Deep learning neural network 11 common pitfalls and countermeasures

The author lists 11 common problems that may be encountered when building a neural network, including preprocessing data, regularization, learning rate, activation function, network weight setting, etc., and provides solutions and explanations for reasons, which is useful for deep learning practice. data.

Deep learning neural network 11 common pitfalls and countermeasures

Problem Description

When using neural networks, it is important to think about how to properly normalize data. This is a step that cannot be changed - if this step is not done carefully and correctly, your network will be almost impossible to work with. Since this step is very important and well known in the deep learning community, it is rarely mentioned in the paper, so beginners often make mistakes in this step.

Deep learning neural network 11 common pitfalls and countermeasures

How to solve it?

In general, normalizaTIon means subtracting the mean from the data and dividing it by its variance. Usually this is done separately for each input and output feature, but you may often want to standardize certain features on the feature set or specifically on the main wing.

why?

The main reason we need to normalize the data is that most neural network processes assume that both input and output data are distributed with a standard deviation of about 1 and an average of about zero. These assumptions are everywhere in the deep learning literature, from weight initialization, activation functions to training network optimization algorithms.

Also need to pay attention

Untrained neural networks typically output values ​​between approximately -1 and 1 range. Some problems arise if you want to output values ​​in other ranges (for example, RBG images are stored in bytes ranging from 0-255). At the beginning of the training, the network will be very unstable, because for example the expected value is 255, the network produces a value of -1 or 1 - which is considered a serious error by most optimization algorithms used to train neural networks. This can create excessive gradients that can cause gradient explosions. If it doesn't explode, the first few stages of training are wasted because the network first learns to narrow the output to roughly the expected range. If the data is normalized (in this case, you can simply divide the value by 128 and subtract 1), these problems will not occur.

In general, the size of the features in the neural network also determines its importance. If one of the features in the output is large in size, it will produce a larger error than other features. Similarly, large-scale features in the input will dominate the network and cause larger changes downstream. Therefore, automatic normalization using neural network libraries is often not enough. These neural network libraries blindly subtract the average and divide by the variance on the basis of each feature.
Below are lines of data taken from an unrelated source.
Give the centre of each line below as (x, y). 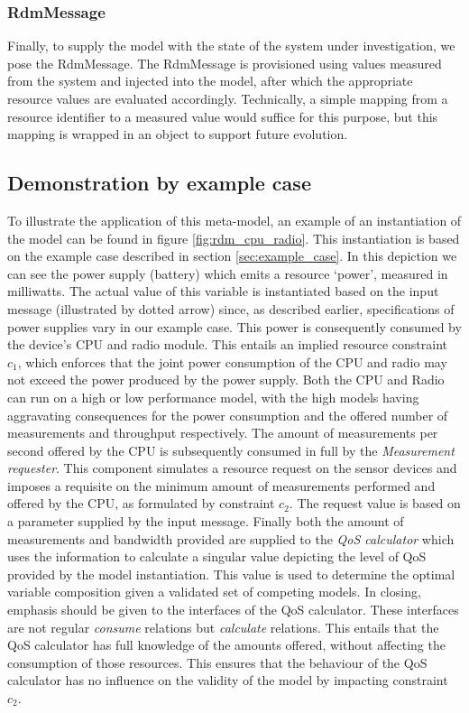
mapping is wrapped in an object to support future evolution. (178, 134)
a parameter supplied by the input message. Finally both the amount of (206, 521)
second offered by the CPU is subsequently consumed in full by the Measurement (231, 450)
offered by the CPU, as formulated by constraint (141, 503)
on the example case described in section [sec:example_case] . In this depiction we (232, 256)
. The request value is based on (375, 503)
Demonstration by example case (159, 183)
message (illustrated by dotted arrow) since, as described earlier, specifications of (231, 308)
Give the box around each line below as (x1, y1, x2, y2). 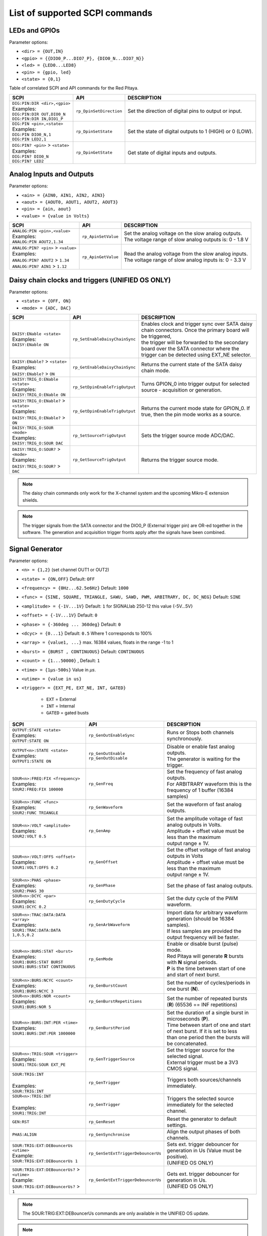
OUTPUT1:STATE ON (12, 758, 51, 764)
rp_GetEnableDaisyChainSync (72, 365, 136, 370)
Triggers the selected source (167, 1095, 234, 1102)
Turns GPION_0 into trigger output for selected (141, 381, 250, 388)
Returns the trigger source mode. (141, 456, 219, 463)
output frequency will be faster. (167, 933, 240, 940)
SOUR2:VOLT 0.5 (12, 834, 46, 839)
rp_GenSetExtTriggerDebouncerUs (88, 1151, 162, 1156)
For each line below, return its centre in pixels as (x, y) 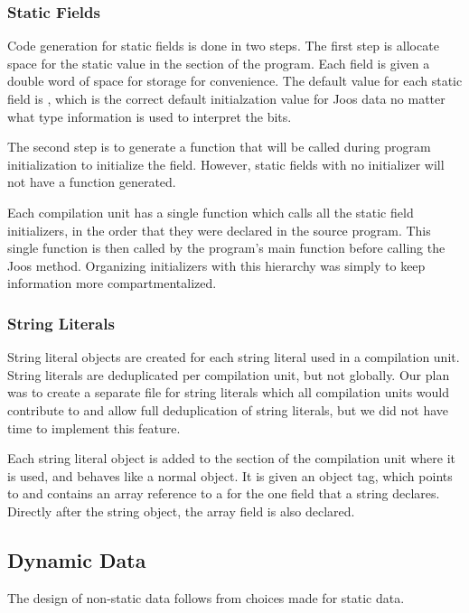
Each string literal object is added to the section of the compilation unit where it (231, 458)
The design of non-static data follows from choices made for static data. (206, 597)
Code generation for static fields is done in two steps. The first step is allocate (223, 46)
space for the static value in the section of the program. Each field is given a (219, 63)
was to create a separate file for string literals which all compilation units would (229, 392)
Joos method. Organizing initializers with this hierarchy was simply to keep (216, 265)
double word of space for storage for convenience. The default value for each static (235, 81)
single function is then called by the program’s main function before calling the (226, 248)

You might have an input feature, usually ranging from 0.0 to 0.001 - the range of this feature is so small because it's an unimportant feature (in which case you might not want to rescale), or because of Other features have some smaller units (in which case you might want to rescale)? Similarly, be careful with features with such a small range that their variance is close to or equal to zero, and if they are normalized, NaN will be unstable. It's important to think carefully about these issues—consider what each of your features really represents and equalize the “units” of all input features, treating the process as normalized. This is one of the few aspects that I think people really need in this loop in deep learning.
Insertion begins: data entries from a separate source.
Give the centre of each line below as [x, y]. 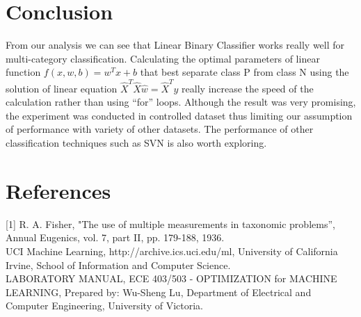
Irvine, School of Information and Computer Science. [118, 265]
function [23, 72]
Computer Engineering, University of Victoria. [104, 306]
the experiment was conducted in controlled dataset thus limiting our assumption [179, 115]
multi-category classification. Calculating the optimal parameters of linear [163, 58]
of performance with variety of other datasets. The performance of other [160, 129]
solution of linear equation [62, 88]
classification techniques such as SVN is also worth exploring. [136, 143]
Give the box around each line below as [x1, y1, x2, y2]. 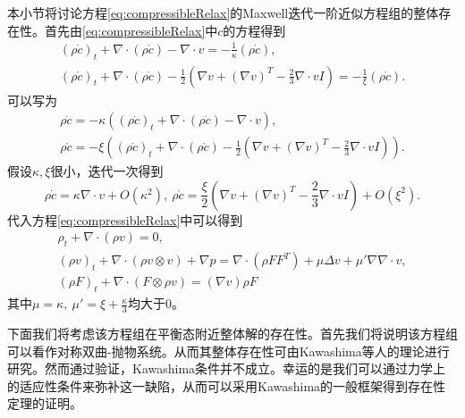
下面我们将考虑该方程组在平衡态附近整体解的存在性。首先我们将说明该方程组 [7, 323, 458, 342]
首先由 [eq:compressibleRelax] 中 [44, 21, 218, 39]
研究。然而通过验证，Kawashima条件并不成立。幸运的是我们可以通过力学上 [7, 359, 446, 378]
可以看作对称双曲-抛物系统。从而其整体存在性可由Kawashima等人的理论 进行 [7, 341, 450, 360]
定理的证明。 [7, 394, 82, 413]
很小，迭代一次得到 [50, 162, 164, 180]
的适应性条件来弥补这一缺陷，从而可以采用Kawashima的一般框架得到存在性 [7, 376, 446, 395]
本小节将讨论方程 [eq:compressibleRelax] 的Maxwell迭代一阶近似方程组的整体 [7, 4, 439, 21]
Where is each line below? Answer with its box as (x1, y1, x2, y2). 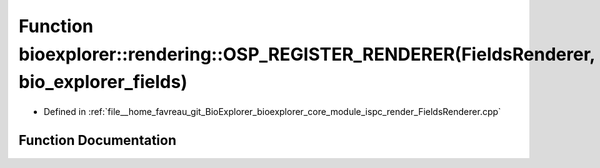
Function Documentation (18, 131, 177, 149)
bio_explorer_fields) (18, 71, 188, 94)
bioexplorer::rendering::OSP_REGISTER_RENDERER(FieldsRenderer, (18, 43, 595, 65)
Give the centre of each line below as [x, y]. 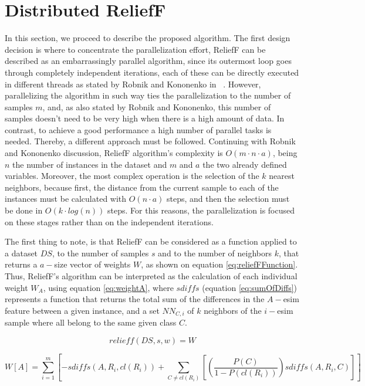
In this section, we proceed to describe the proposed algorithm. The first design [148, 38]
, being [285, 153]
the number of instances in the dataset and [90, 164]
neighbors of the [233, 310]
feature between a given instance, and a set [82, 310]
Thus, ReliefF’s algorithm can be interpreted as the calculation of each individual [151, 276]
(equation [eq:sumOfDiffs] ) [250, 287]
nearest [282, 176]

You forgot to check the results.

   Problem Description

You have trained a few epochs in the network and also see the error is decreasing. Does this mean that it has been completed? Unfortunately telling you, there are almost certain problems in your code. There may be bugs in data preprocessing, training code, and even inference. Just because the error rate has dropped does not mean that your network is learning useful things.

  How to solve it?

It is important to check that the data is correct at each stage of the process. Usually, you need to find some way to visualize the results. If it is image data, then this is very simple, and the animation data can be visualized without any trouble. But if it's other types of data, you have to find a way to check the results to make sure that each process in preprocessing, training, and inference is correct and compare the results to ground truth data.

  why?

Unlike traditional programming, machine learning systems fail silently in almost all situations. In the traditional programming process, we are used to the computer to throw an error when an error occurs, and return it as a signal to check for bugs. Unfortunately, this process is not suitable for machine learning, so we should be very careful to use the human eye to check the process at each stage to know when a bug occurs, when it needs to go back and check the code more thoroughly.
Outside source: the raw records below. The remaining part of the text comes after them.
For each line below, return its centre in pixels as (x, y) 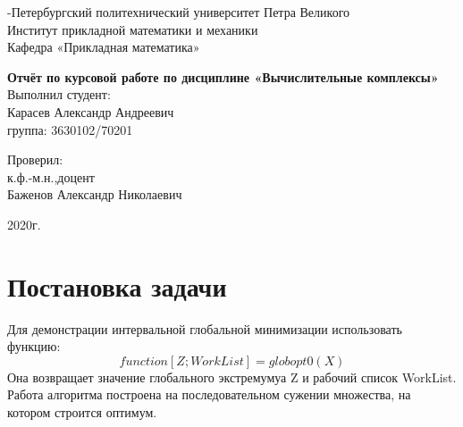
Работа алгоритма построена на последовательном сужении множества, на (209, 394)
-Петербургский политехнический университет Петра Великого (179, 12)
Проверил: (35, 159)
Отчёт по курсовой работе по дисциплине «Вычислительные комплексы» (223, 76)
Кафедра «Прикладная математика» (104, 47)
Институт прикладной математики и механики (133, 29)
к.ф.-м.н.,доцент (51, 176)
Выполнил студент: (59, 94)
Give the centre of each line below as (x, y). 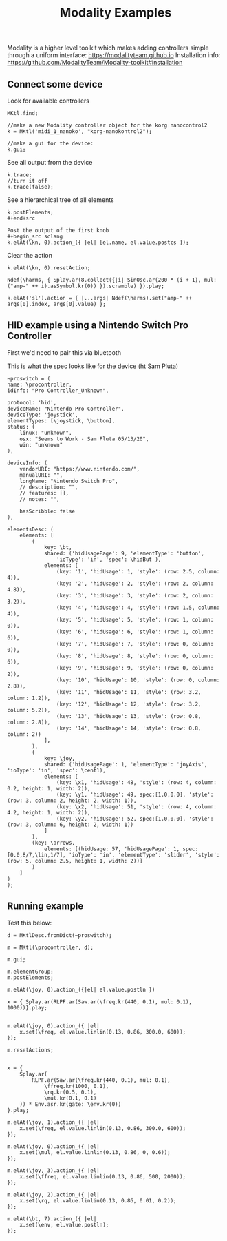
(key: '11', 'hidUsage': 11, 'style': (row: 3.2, (129, 692)
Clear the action (30, 255)
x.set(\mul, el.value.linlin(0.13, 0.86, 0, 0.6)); (95, 1152)
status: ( (21, 427)
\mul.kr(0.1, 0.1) (70, 1098)
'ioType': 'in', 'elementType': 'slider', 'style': (144, 855)
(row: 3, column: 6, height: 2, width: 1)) (71, 825)
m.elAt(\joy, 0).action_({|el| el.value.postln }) (81, 989)

   Also need to pay attention

There are many ways to check if the network is working properly. Part of the method is to explain exactly what the reported training error means. Visualize the results of the network applied to the training set – how does your network's results compare to ground truth in practice? You may reduce the error from 100 to 1 during training, but if the error of 1 is still an unacceptable result, the result will still be unusable. If the network is working on a training set, then check the validation set - does it still apply to data that has not been seen before? My advice is to get used to visualizing everything from the start -- don't just visualize when the network is not working -- and make sure you've checked the complete process before you start experimenting with different neural network structures. This is the only way to accurately evaluate some potentially different methods.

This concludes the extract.